Parler clair avec la Chine
Tout dirigeant responsable doit dialoguer avec les dirigeants chinois. À condition de ne pas passer sous la table.
Recevoir Xi-Jinping à Paris ? Soit. Le général de Gaulle avait décidé dès 1966 l’établissement de relations diplomatiques avec la Chine, qui était à l’époque celle de Mao, l’un des régimes les plus répressifs de l’histoire. « La Chine est une chose gigantesque, dit le Général, apôtre du réalisme international, elle est là, il faut être aveugle pour ne pas le voir. » Richard Nixon et Henry Kissinger lui ont emboîté le pas six ans plus tard, espérant favoriser un règlement honorable au Viêtnam. L’importance de la Chine ayant entretemps décuplé, l’impératif n’a pas changé. Parler avec le chef de la deuxième économie de la planète, présente partout et animée d’ambitions commerciales insatiables, c’est un devoir. Dans le monde réel, Pékin est un interlocuteur : il est légitime de dîner avec le diable. La seule question qui vaille est la longueur de la cuillère qu’on utilisera.
Toujours dans le monde réel, indépendamment des indignations et des convictions, c’est un fait que la Chine est l’autre grande ennemie de la démocratie. Moins agressive que la Russie, qui a choisi la guerre, mais néanmoins menaçante, intransigeante à Hong-Kong, dangereuse pour Taïwan, avide en Afrique, agressive en économie, dotée de l’arme nucléaire et d’une armée colossale (en effectifs). Elle est décidée à devenir la première puissance mondiale, soutenue par une longue mémoire qui tient son ascension comme la juste revanche de la période coloniale, quand les puissances occidentales ne cessaient d’humilier et de rançonner « l’empire du milieu ».
Idéologie hybride
Appuyés sur une idéologie hybride, qui mêle l’exubérance capitaliste et la cruauté totalitaire d’un parti communiste exclusif et sans pitié, les dirigeants chinois opposent aux régimes de liberté le modèle d’une dictature nationaliste qui conjugue l’héritage stalinien et maoïste avec l’efficacité impérieuse du capitalisme sauvage, le tout au service d’une volonté de puissance sans limites. Les forces dissentes sont réprimées sans nuance, les minorité religieuses ou ethniques sont comprimées et martyrisées, la pensée est en cage et le débat politique monopolisé par les mystérieux courants internes au parti, qui luttent pour le pouvoir dans l’ombre, derrière une façade uniforme et une propagande de tous les instants, contrôlée étroitement par un empereur en costume gris.

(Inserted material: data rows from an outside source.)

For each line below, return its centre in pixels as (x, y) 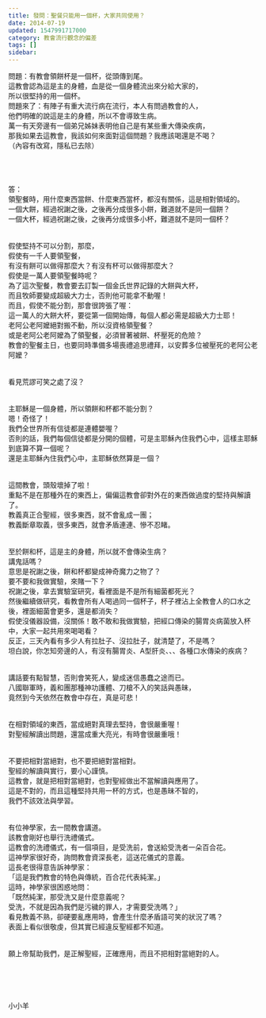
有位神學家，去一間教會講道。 (57, 827)
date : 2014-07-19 (37, 23)
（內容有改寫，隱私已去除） (53, 145)
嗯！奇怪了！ (29, 418)
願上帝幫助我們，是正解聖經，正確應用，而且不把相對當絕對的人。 (116, 953)
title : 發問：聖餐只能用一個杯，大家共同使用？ (77, 15)
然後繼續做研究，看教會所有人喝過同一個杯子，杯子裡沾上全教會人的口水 (126, 601)
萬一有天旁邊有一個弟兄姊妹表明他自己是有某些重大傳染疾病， (109, 125)
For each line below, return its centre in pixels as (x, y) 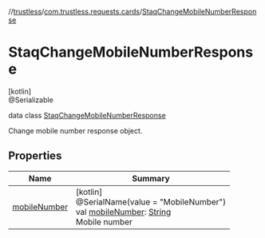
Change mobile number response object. (75, 130)
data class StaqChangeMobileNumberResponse (87, 115)
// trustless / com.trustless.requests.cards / (75, 12)
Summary (150, 178)
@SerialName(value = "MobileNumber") (151, 201)
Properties (35, 156)
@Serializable (31, 100)
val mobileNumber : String (123, 212)
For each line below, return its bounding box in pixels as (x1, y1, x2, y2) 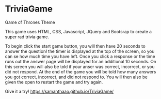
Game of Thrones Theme (5, 19, 55, 25)
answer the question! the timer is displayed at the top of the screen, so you (5, 48, 155, 54)
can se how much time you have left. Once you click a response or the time (5, 53, 155, 59)
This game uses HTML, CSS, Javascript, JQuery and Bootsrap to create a (5, 28, 152, 34)
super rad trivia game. (5, 34, 49, 40)
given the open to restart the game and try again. (5, 79, 103, 85)
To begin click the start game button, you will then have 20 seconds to (5, 43, 145, 49)
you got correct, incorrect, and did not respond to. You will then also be (5, 74, 148, 80)
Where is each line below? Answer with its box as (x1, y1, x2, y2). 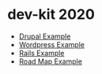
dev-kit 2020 (7, 6, 96, 24)
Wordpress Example (18, 39, 85, 49)
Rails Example (18, 48, 65, 57)
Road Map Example (18, 57, 82, 66)
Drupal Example (18, 31, 71, 41)
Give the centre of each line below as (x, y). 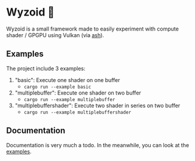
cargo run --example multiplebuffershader (77, 112)
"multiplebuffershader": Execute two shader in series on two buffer (97, 105)
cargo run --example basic (57, 87)
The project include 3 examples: (46, 68)
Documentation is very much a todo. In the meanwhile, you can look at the (98, 145)
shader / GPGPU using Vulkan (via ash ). (55, 35)
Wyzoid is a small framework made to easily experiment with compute (93, 29)
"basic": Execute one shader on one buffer (67, 80)
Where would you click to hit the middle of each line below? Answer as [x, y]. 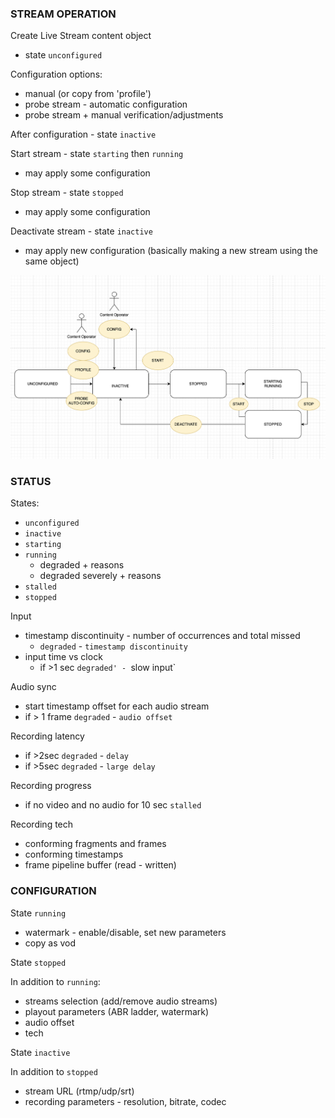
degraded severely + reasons [100, 576]
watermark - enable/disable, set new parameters [125, 932]
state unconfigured [63, 55]
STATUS [31, 481]
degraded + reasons [82, 565]
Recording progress [51, 786]
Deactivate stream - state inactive [81, 231]
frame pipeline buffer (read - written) [100, 865]
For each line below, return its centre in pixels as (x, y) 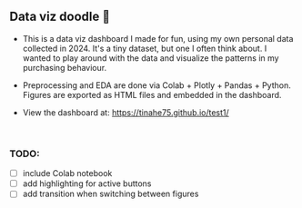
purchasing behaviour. (65, 67)
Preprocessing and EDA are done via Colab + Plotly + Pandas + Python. (156, 85)
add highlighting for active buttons (87, 183)
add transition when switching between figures (111, 194)
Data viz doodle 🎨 (60, 17)
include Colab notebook (67, 173)
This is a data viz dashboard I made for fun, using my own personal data (158, 38)
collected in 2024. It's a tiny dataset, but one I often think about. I (145, 48)
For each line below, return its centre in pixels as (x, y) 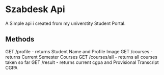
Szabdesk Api (35, 9)
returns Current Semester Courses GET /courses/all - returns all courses (81, 57)
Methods (20, 39)
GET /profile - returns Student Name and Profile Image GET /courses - (79, 51)
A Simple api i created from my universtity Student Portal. (65, 23)
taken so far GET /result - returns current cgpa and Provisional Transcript (82, 62)
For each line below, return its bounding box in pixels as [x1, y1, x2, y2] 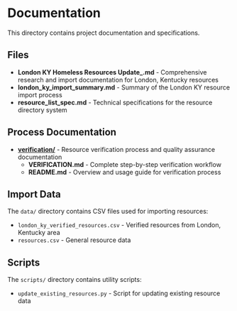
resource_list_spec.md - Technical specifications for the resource [17, 98, 213, 107]
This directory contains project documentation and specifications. [7, 28, 200, 37]
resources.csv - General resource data [17, 236, 131, 244]
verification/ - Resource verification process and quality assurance [17, 145, 215, 153]
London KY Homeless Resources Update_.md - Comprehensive [17, 67, 207, 76]
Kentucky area [17, 229, 60, 237]
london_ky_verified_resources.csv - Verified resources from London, [17, 221, 221, 229]
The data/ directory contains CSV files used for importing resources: [7, 207, 209, 216]
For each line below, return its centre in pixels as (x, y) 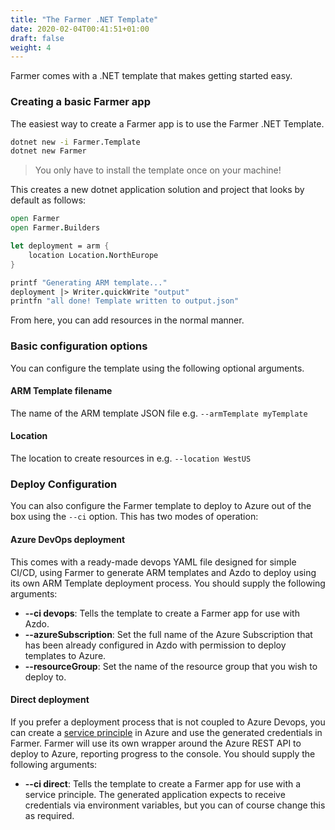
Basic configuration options (79, 346)
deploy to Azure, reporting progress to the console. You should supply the (163, 753)
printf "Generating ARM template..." (89, 282)
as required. (49, 815)
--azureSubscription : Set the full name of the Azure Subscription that (168, 634)
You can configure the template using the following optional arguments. (157, 368)
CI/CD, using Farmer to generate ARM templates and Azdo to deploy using (163, 572)
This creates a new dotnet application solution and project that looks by (157, 190)
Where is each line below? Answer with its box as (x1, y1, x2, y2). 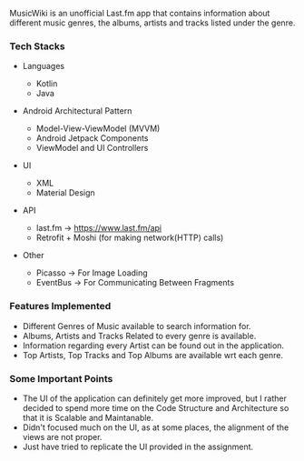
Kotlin (35, 78, 58, 89)
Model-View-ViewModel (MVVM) (35, 123, 161, 135)
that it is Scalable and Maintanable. (22, 412, 154, 423)
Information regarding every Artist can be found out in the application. (22, 340, 284, 351)
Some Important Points (9, 372, 113, 385)
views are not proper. (22, 431, 103, 442)
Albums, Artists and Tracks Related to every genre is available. (22, 330, 257, 341)
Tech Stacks (9, 40, 65, 53)
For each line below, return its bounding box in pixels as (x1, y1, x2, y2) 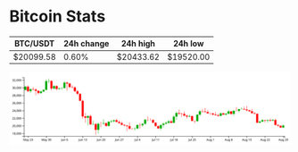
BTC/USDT (14, 38, 55, 49)
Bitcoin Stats (9, 6, 106, 27)
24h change (63, 38, 110, 49)
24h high (120, 38, 156, 49)
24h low (172, 38, 204, 49)
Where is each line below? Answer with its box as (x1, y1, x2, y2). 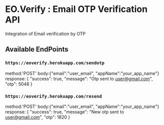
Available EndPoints (5, 45, 69, 53)
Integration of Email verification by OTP (5, 30, 86, 36)
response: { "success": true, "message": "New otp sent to (5, 108, 124, 114)
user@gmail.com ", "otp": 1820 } (5, 114, 70, 120)
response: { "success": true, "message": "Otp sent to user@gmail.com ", (5, 75, 153, 81)
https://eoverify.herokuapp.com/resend (5, 93, 102, 99)
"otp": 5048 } (5, 81, 32, 87)
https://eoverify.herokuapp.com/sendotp (5, 60, 105, 66)
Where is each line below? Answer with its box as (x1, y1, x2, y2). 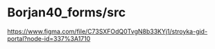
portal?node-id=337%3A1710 (7, 34, 91, 42)
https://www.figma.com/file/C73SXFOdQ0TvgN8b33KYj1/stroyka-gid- (7, 27, 208, 35)
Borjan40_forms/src (7, 5, 126, 20)
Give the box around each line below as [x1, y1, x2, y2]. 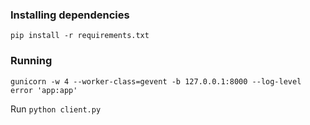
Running [10, 54, 53, 68]
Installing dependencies [10, 8, 130, 22]
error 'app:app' [10, 85, 78, 95]
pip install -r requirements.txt [10, 31, 150, 41]
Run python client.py [10, 103, 102, 115]
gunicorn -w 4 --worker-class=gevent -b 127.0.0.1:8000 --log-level [10, 76, 302, 87]
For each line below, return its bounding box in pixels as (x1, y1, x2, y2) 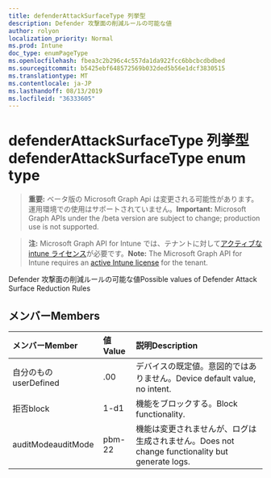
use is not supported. (27, 222, 99, 232)
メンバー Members (8, 308, 101, 323)
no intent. (135, 384, 172, 394)
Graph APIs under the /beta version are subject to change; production (27, 213, 261, 223)
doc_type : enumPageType (8, 49, 89, 57)
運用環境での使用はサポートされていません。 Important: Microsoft (27, 204, 247, 214)
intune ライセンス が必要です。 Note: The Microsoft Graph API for (27, 249, 243, 258)
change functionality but (135, 446, 228, 457)
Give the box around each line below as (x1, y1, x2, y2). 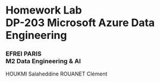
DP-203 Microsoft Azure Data (5, 16, 155, 29)
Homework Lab (5, 4, 82, 17)
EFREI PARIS (5, 50, 42, 58)
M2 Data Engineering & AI (5, 57, 81, 65)
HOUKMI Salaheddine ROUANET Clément (5, 70, 108, 77)
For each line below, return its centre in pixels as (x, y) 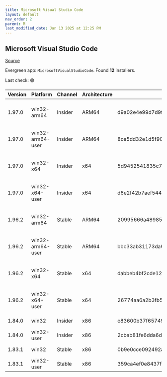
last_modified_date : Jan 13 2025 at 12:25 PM (53, 28)
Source (12, 60)
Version (17, 94)
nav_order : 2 (19, 19)
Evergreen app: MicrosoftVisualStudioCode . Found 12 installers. (70, 70)
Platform (42, 94)
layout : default (22, 14)
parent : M (15, 24)
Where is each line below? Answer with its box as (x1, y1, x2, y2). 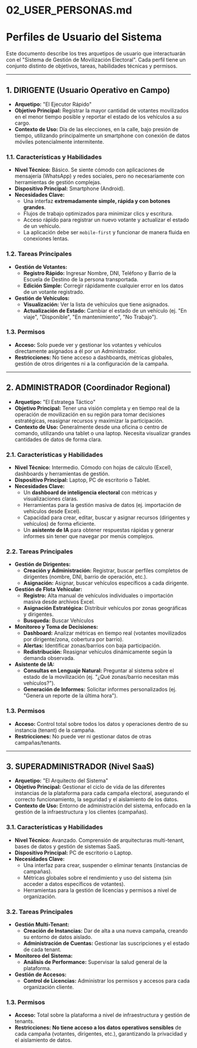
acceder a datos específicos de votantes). (23, 880, 125, 887)
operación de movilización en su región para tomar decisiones (14, 410, 165, 418)
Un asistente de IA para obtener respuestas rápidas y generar (23, 526, 174, 533)
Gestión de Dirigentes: (14, 561, 71, 568)
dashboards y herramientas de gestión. (14, 470, 110, 477)
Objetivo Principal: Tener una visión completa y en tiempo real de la (14, 404, 180, 412)
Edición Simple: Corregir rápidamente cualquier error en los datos (23, 282, 184, 289)
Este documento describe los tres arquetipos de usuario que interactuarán (6, 50, 186, 57)
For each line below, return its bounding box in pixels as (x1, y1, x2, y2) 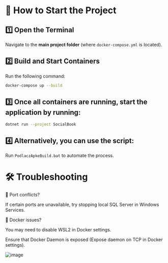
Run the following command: (5, 73, 65, 79)
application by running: (5, 108, 81, 117)
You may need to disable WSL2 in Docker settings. (5, 227, 111, 233)
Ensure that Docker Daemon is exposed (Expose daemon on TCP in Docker (5, 236, 163, 243)
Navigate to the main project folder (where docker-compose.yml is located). (5, 42, 162, 47)
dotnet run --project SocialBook (5, 122, 76, 127)
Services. (5, 207, 25, 213)
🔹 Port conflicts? (5, 192, 40, 198)
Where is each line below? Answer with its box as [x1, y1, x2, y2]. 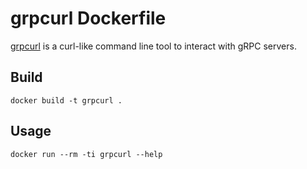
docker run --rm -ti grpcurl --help [10, 149, 163, 159]
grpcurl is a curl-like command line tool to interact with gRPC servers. [10, 40, 297, 52]
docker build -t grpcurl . [10, 95, 123, 106]
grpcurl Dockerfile [10, 7, 167, 30]
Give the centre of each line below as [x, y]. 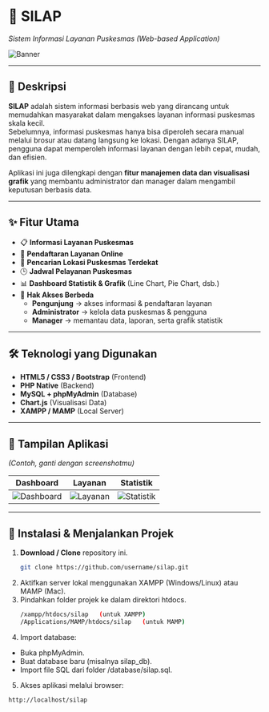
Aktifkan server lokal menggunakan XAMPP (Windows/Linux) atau [129, 582]
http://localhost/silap [48, 700]
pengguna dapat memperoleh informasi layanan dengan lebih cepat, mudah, [134, 148]
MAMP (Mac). [43, 591]
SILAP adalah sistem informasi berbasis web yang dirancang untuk [119, 106]
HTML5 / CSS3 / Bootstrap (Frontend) [83, 377]
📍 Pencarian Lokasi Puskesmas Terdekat [89, 262]
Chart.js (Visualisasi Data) [63, 403]
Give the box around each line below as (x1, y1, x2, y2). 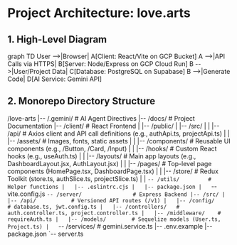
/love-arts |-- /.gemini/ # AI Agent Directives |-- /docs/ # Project (7, 114, 196, 122)
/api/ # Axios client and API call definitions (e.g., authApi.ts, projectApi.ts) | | (7, 129, 230, 138)
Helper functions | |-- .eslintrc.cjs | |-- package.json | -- (7, 182, 218, 190)
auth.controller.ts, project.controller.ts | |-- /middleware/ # (7, 209, 221, 217)
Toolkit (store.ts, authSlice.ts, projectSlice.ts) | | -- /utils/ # (7, 174, 212, 183)
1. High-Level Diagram (7, 33, 107, 45)
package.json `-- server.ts (7, 229, 84, 238)
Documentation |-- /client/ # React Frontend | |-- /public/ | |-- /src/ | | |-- (7, 121, 220, 130)
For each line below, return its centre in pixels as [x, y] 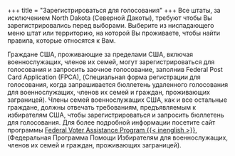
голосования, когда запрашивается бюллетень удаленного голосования [118, 84]
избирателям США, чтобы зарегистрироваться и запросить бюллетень [116, 115]
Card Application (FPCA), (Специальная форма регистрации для [104, 77]
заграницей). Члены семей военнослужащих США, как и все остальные [117, 100]
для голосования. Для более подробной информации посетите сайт [111, 123]
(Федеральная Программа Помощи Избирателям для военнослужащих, [118, 137]
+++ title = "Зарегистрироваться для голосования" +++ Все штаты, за [114, 10]
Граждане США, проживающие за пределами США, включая [100, 54]
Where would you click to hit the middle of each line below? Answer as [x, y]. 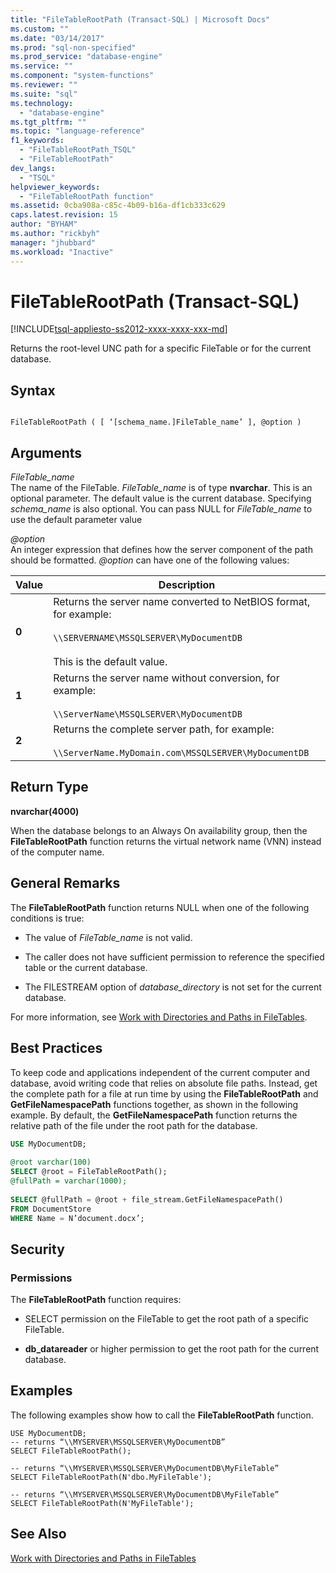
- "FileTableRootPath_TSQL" [78, 150]
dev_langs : [33, 168]
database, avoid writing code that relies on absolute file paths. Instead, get [164, 1083]
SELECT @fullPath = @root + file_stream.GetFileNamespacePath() [147, 1199]
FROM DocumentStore [51, 1209]
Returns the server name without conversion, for [166, 678]
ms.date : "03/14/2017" [57, 38]
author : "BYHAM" [44, 224]
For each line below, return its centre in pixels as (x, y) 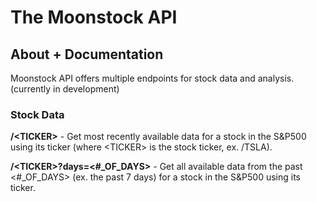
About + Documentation (87, 54)
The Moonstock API (94, 17)
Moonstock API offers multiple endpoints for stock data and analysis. (152, 78)
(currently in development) (65, 89)
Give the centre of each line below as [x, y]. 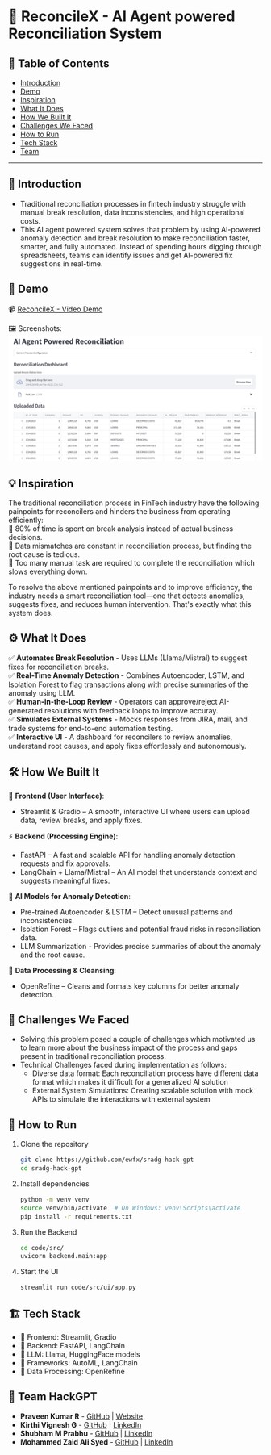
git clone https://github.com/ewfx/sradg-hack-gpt [107, 1160]
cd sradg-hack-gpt [51, 1169]
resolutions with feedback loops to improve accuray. [131, 710]
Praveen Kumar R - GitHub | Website [81, 1416]
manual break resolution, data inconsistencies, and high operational [132, 212]
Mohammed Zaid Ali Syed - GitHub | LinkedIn [96, 1442]
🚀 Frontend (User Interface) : [56, 796]
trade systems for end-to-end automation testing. [91, 728]
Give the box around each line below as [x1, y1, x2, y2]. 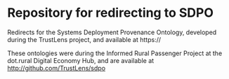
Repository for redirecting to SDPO [7, 5, 214, 21]
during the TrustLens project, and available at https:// [7, 35, 162, 43]
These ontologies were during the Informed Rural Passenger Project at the [7, 49, 223, 57]
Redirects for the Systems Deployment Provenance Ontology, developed [7, 28, 217, 36]
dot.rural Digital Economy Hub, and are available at [7, 56, 155, 64]
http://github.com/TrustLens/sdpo [7, 64, 106, 72]
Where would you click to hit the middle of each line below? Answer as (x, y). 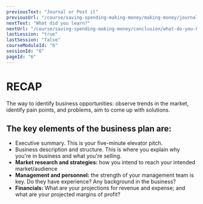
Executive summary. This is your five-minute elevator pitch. (89, 143)
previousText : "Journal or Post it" (52, 12)
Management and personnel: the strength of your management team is (105, 175)
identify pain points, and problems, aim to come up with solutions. (88, 110)
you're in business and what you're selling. (68, 156)
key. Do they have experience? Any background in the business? (95, 182)
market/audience (36, 169)
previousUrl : (23, 18)
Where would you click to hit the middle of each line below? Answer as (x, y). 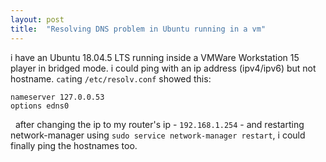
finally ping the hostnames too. (74, 145)
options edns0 (40, 106)
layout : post (37, 19)
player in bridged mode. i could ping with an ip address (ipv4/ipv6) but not (163, 68)
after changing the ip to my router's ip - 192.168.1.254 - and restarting (159, 124)
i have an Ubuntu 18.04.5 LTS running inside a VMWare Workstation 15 (155, 57)
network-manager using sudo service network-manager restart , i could (158, 135)
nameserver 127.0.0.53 (57, 97)
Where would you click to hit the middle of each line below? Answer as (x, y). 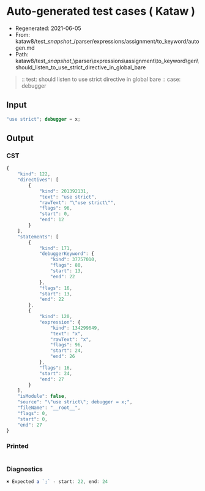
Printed (17, 446)
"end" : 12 (51, 220)
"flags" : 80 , (67, 265)
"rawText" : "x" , (71, 339)
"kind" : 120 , (55, 317)
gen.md (25, 48)
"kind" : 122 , (34, 174)
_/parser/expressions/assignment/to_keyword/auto (135, 41)
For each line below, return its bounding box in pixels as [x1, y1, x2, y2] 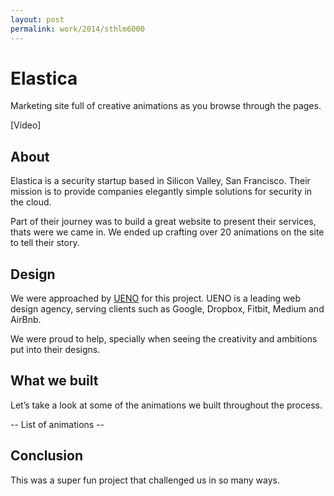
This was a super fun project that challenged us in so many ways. [10, 474, 281, 486]
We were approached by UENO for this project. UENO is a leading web [10, 292, 302, 305]
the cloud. [10, 196, 52, 208]
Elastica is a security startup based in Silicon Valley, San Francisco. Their [10, 175, 311, 187]
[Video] [10, 119, 42, 131]
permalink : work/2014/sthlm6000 [10, 24, 145, 34]
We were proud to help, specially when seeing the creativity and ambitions [10, 333, 318, 345]
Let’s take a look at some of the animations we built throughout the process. [10, 399, 323, 411]
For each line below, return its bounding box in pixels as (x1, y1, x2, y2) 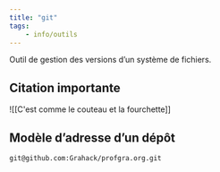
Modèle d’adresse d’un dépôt (9, 130, 176, 145)
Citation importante (9, 80, 121, 95)
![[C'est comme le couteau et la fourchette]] (9, 104, 172, 115)
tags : (9, 21, 30, 30)
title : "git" (9, 13, 58, 22)
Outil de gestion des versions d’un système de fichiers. (9, 55, 212, 65)
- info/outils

Dès lors, on ne comprendrait pas que le président français, dirigeant une nation démocratique à la longue tradition, reste muet devant ces atteintes incessantes au droit des gens et inerte pour défendre les valeurs qui fondent la République française. Reçu au Kremlin sous Tchernenko, François Mitterrand avait cité à dessein le nom de Sakharov dans son discours. Ce serait une cuisante déception de ne pas entendre Emmanuel Macron évoquer, même dans un langage diplomatique, la situation des dissidents chinois, le calvaire des Ouighours et l’indépendance nécessaire de la démocratie taïwanaise.